● **Data for this exercise**:
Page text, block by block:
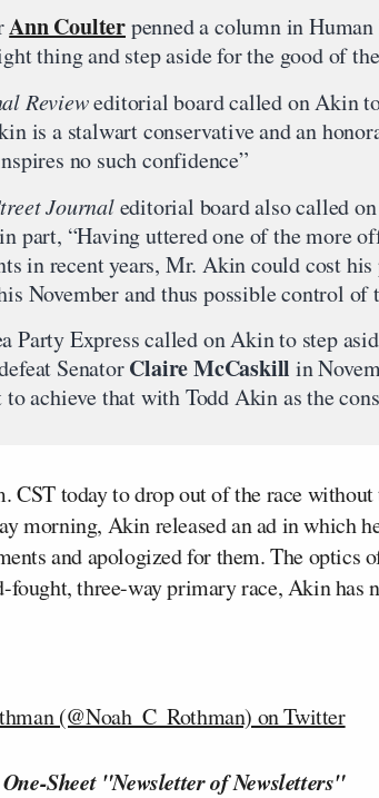
Ann Coulterpenned a column in
thing and step aside for the good of
Revieweditorial board called on Akin
is a stalwart conservative and an
no such confidence”
Journaleditorial board also called
part, “Having uttered one of the more
in recent years, Mr. Akin could cost
November and thus possible control of
Party Express called on Akin to step
SenatorClaire McCaskillin
achieve that with Todd Akin as the
CST today to drop out of the race
morning, Akin released an ad in which
and apologized for them. The optics
fought, three-way primary race, Akin has
(@Noah_C_Rothman) on Twitter
Sheet "Newsletter of Newsletters"
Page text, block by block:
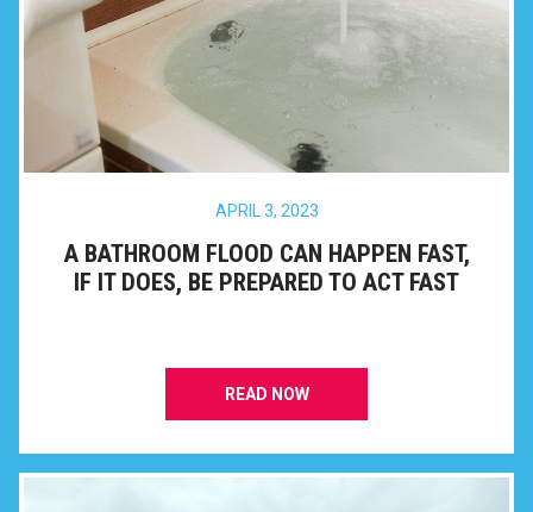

● **Exercise aim**: A word-for-word copy of the lines from the one containing "and apologized for them. The optics" through the last line of the records is what is wanted, without pictures and without any other line.

● **Solution to this task**:
and apologized for them. The optics
fought, three-way primary race, Akin has
(@Noah_C_Rothman) on Twitter
Sheet "Newsletter of Newsletters"
Page text, block by block:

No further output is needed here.